With its Dallas project, Microsoft seems to be exploring the idea of becoming a data broker. At the Tech Ed conference this week in New Orleans the company discussed how its planned data broker service might operate.
"Dallas is a broker for discovering information," said Adam Wilson, a program manager working on Dallas. The data sets themselves, available by APIs (application programming interfaces), come from a variety of data sources.
Microsoft hopes Dallas will become an "iTunes for data," said Douglas Purdy, Microsoft chief technology officer for data and modelling, speaking in another session.
During his session describing Dallas, however, Wilson did not reveal any details of when the service would be made commercially available. The Community Technology Preview version, running on Microsoft's Azure cloud computing platform, is available now.
The idea of posting raw data sets online so they can be reused by online applications has slowly been gaining traction over the past few years, with such efforts as the US government's Data.Gov repository and the UK's [a href="http://www.data.gov.uk">Data.Gov.UK</a>], as well as volunteer efforts such as Open Linked Data.
Like these other efforts, Microsoft is not providing any of this data. Instead it will serve as a storefront for content producers of information sets. Already, Microsoft has gathered a number of sample data sets from the likes of the Associated Press, Infogroup, NASA, Naviteq, the United Nations and the Zillow real estate listing company.
While many of these content providers already have their own customer-facing interfaces for their data, Microsoft is hoping they will see Dallas as an easier-to-manage alternative. "If you have a database, you have to think about the how to present the data, how to bill for it, how to support it," Wilson said. This service could eliminate a lot of these headaches.
Microsoft will host the data itself, or link back to the original data source. Dallas provides programmers the tools for searching for and though data sets, and building the APIs that can be used to draw the data.
The potential customers for the Dallas data sets will most likely be organizations that need data for their own applications or services. For instance, a supply company can design an online ordering form that could automatically fill in the billing and shipping addresses by drawing that data from the dataset of business addresses supplied by Infogroup, a provider of such information. For customers, Dallas also will offer the benefits of having a unified interface for searching for data from multiple sources, and providing a unified format for the data itself.

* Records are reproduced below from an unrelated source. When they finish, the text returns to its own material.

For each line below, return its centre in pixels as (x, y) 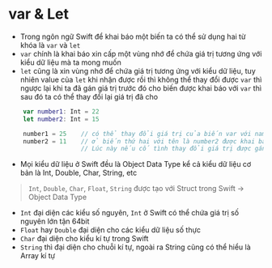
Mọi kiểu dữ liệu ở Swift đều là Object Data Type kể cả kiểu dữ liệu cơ (136, 164)
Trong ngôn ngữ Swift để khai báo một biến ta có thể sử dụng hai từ (133, 36)
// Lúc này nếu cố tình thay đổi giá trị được (166, 149)
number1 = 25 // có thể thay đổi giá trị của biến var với (137, 134)
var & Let (39, 14)
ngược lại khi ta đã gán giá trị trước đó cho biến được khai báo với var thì (140, 88)
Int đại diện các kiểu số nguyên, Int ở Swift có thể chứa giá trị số (130, 213)
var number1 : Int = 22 (61, 111)
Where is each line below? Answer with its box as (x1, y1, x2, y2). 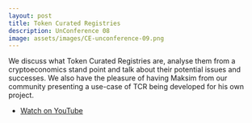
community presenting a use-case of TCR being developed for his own (8, 82, 245, 92)
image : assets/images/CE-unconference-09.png (8, 34, 164, 43)
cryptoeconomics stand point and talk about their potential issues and (8, 65, 241, 75)
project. (8, 90, 35, 100)
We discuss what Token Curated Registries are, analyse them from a (8, 56, 236, 66)
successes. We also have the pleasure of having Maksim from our (8, 73, 228, 83)
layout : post (8, 11, 52, 20)
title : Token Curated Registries (8, 19, 121, 27)
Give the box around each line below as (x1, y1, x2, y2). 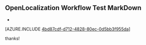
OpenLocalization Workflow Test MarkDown (5, 4, 142, 12)
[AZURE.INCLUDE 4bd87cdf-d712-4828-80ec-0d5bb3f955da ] (5, 26, 130, 32)
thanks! (5, 35, 20, 41)
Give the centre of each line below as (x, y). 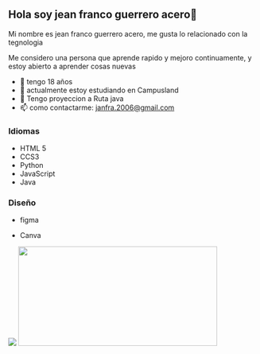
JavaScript (37, 174)
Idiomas (24, 130)
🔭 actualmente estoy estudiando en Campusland (99, 90)
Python (31, 165)
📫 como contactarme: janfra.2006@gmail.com (97, 107)
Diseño (22, 203)
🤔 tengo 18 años (46, 81)
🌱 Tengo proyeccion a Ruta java (72, 98)
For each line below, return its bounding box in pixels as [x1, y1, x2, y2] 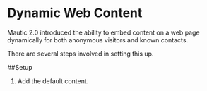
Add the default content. [17, 76, 89, 85]
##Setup [7, 63, 33, 71]
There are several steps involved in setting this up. [7, 49, 154, 58]
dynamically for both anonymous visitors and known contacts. [7, 35, 189, 44]
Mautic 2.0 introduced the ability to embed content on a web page [7, 28, 200, 37]
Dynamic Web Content [7, 5, 143, 21]
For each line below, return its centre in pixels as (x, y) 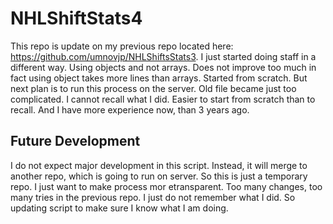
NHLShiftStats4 (76, 18)
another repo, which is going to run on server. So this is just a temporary (159, 176)
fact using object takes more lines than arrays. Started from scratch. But (159, 78)
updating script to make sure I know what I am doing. (119, 208)
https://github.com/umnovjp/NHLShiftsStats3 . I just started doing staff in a (163, 56)
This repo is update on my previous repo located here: (122, 46)
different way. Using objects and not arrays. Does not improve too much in (163, 67)
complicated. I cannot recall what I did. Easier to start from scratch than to (163, 99)
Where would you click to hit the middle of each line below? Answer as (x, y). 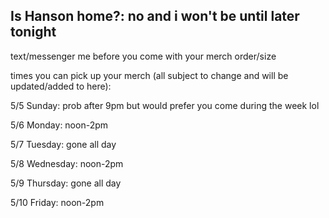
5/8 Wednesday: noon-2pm (67, 163)
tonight (33, 32)
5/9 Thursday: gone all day (66, 183)
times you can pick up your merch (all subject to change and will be (149, 75)
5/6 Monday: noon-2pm (59, 125)
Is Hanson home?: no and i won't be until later (155, 16)
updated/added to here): (61, 86)
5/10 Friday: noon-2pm (57, 202)
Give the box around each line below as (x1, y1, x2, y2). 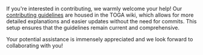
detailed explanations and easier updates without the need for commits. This (6, 18, 197, 25)
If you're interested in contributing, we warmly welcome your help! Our (6, 5, 182, 12)
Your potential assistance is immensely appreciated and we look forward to (6, 36, 193, 42)
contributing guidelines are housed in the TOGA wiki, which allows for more (6, 11, 194, 19)
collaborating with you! (6, 42, 63, 49)
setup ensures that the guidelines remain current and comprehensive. (6, 24, 180, 31)
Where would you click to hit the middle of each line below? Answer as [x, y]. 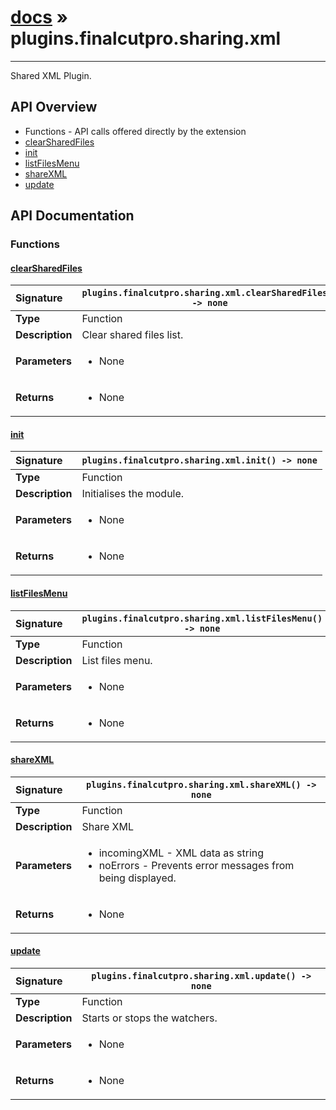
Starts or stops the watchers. [149, 1018]
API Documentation [72, 216]
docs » [39, 17]
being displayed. [137, 878]
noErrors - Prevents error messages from [196, 865]
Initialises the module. [133, 494]
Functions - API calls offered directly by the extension [135, 131]
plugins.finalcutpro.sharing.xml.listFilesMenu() [202, 618]
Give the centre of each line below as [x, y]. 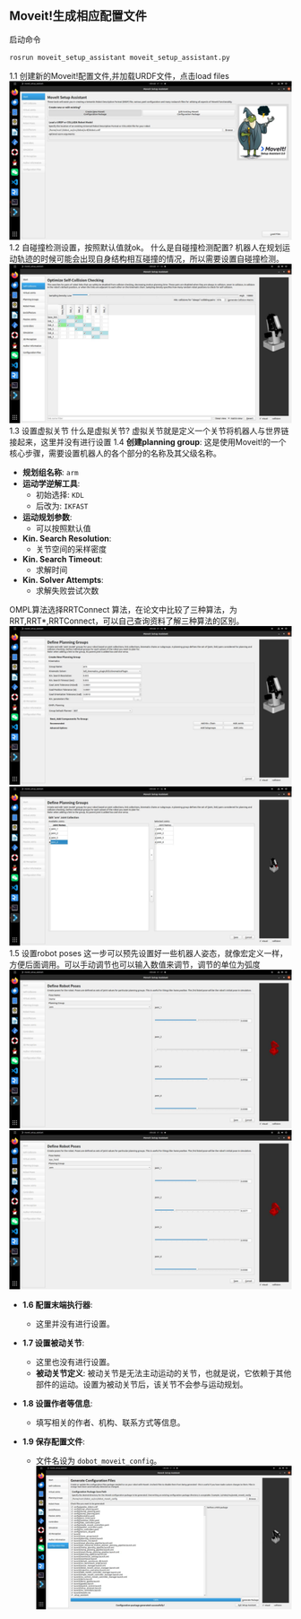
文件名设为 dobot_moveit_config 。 [99, 1460]
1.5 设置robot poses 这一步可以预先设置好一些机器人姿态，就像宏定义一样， [149, 953]
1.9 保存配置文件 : [53, 1441]
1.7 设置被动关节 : [53, 1343]
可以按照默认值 [63, 528]
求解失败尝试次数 [67, 590]
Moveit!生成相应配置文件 [78, 16]
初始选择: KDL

Microsoft has not worked out pricing, Wilson said, though it could be either a monthly subscription rate, or a fee based on how much data is drawn. Unlike Apple's iTunes, Dallas will not set the prices for the data -- each provider will set its own fees. Like Apple, however, Microsoft will probably take a percentage for running the storefront.
Wilson provided a sample application that shows what can be done with these data sets. Microsoft built a Facebook application that groups all of a Facebook user's US Facebook friends by the cities they live in, and orders them by which cities have the highest crime rates. A data set from the US Federal Bureau of Investigation provides the crime statistics for the country.
A developer can form a query by visiting the Dallas site, finding a data set of interest and then, through an interface called the Service Explorer, specify what information is needed. The Service Explorer translates the request into an OData request, which is an HTTP address that the application can then use to request the data online. The request can then be copied and inserted into an application, which would parse the results.
Using this query as a template, the application itself could then be programmed to alter the request for different query conditions.